Wherever I went, bullies seemed to follow me. Whether it was school, work or family, I never seemed to find any kind of escape. For years, I had been stuck in a victim’s mind, constantly wondering what I could do to deserve this kind of behavior. I have decided to turn my struggle into a personal growth strategy to help others who may have been silent and silent about what I have done.
Here are some of the most important human development lessons I have learned from my stressful experience:
- Be a victim
Be a victim but enter an expiration date early for this. Know that it is good to feel sorry for yourself; It’s okay to reassure yourself by confirming that you didn’t deserve what happened to you. This will help you to give yourself the compassion you need at that moment. Recognizing the injury and reassuring are the first steps that begin the treatment process, but the important thing is not to try to stay too long otherwise you will cling to the victim’s mind.
This is a common question – why did this happen to me? Are the stars miserable or is this karma skiing the last donation from the party? Instead of dwelling on negative events, do what is practical to cope with each problem. Sometimes, it can be as simple as finding your voice and setting boundaries. All difficult situations provide an opportunity to learn.
- Focus on the lesson, not on the pain
Whenever you face a difficult situation, ask yourself, “What can I learn from this?” Often, when we are drowning in difficult situations, we cannot see the light and we are afraid that any light would be a helpful train. The best way to deal with this fear is to work on your thoughts. Usually, the lesson falls under one of the following categories: patience, perseverance, consistency and my favorite – to stay true to what you are.
- Control the controls
In all difficult situations, there are always factors that you can control: your answers, your attitude, and your actions. Using what you can control, redirect your energy to WHAT YOU CAN do instead of what you can do. Sometimes, all you have to do is end your day and give everything you can. This helps build confidence and confidence.
“Once your thinking has changed, everything outside will change along with it.” – Steve Maraboli
- You do it yourself
It is a natural human desire to be loved by those around us. Avoid trying to change your identity based on what others say about you. It is very tempting to do this because we all want to feel welcome and we want to feel that we belong. The more you do, the more you will attract people who are “real” to you.
- It is not yours
When people constantly criticize you, know that they are fighting against their demons and are starting easily. It is not the real reason for their hurtful behavior, they are full of fear, anger and hurt that they inflict on others. You can only give what you have and if fear, anger and injury are all you have, the only place you will work.
- You have the power to choose
It is easy to forget that we always have the power to make our own choices and, while our circumstances may be difficult, we can still make wise decisions so that we do not fall victim to our circumstances. We must not forget this power because it keeps us floating and breathing when we are inundated with floodwaters.
- Revenge is not the answer
While it is normal and human to desire revenge on those who have hurt us, it is important that you know that what we wish for others, is holding us back. Wanting your criminals to fight the constant sneezing while you are stuck in traffic that controls explosive diarrhea may give you a moment of satisfaction, but is this something you are willing to risk getting back to? Certainly not me. Simply put – negligence breeds indifference while self-esteem breeds self-esteem. Remember, you have a choice.

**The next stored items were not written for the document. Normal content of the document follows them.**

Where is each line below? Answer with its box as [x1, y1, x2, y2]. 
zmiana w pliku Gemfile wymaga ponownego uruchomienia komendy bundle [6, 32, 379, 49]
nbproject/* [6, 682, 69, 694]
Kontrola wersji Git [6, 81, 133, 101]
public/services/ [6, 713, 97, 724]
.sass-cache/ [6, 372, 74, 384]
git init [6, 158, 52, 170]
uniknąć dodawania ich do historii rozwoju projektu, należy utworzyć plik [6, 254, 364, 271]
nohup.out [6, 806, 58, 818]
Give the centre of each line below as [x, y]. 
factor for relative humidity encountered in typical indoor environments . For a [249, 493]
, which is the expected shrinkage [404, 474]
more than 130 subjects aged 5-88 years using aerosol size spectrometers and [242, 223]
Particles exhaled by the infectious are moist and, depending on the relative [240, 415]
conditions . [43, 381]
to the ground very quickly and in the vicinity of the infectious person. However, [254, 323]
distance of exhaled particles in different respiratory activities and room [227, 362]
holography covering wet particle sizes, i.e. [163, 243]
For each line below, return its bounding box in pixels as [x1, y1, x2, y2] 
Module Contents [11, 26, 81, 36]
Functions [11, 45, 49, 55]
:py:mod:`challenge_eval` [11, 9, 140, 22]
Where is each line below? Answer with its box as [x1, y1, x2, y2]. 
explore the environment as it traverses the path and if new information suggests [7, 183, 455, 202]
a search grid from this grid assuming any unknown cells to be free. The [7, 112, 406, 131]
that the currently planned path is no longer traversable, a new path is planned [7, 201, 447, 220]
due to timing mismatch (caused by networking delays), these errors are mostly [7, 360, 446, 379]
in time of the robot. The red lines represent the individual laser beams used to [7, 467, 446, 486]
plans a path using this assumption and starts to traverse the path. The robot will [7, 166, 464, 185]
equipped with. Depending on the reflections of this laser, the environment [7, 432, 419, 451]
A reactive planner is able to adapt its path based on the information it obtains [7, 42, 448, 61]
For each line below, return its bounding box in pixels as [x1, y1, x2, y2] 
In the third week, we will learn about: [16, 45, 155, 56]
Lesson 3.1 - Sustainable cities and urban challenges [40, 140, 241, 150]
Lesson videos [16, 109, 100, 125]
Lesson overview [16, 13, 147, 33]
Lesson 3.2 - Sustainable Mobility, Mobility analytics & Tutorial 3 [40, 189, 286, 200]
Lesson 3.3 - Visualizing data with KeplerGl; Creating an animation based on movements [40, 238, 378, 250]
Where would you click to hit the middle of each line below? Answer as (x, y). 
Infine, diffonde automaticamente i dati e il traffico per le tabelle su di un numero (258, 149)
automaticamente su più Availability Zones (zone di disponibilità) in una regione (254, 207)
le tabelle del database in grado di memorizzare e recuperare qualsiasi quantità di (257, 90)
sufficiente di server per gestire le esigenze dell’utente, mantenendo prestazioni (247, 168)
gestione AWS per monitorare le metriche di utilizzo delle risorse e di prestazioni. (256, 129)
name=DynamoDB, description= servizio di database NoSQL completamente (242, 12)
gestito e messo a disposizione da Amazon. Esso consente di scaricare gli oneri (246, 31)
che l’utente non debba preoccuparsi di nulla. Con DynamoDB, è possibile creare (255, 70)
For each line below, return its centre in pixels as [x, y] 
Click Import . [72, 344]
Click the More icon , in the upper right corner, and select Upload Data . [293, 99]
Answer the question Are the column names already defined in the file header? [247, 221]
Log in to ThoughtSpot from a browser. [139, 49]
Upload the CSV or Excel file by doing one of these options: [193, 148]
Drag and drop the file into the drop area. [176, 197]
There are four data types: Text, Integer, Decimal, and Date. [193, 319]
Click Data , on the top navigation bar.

“When you change the way you look at things, the things you look at change.” – Wayne Dyer
Don’t breathe too much. Yes, forgive those who have hurt you. Why? It does not at all relieve them of the pain that they have caused, but it does release you from the chains of indifference that bind you and benefit you in a place that prevents you from continuing. How do you forgive? Ask for any higher power you believe in to filter out those who have hurt you in your life, send them blessings and healing wherever they may need you in their lives while and bless you with good results for all of you.
I have used this method personally and I swear. Sending blessings and healing while asking for good results, results in all these good things that happen to you as well. Giving with mirrors to you. You have the power to forgive, let it go. This is a choice that you also have the power to choose.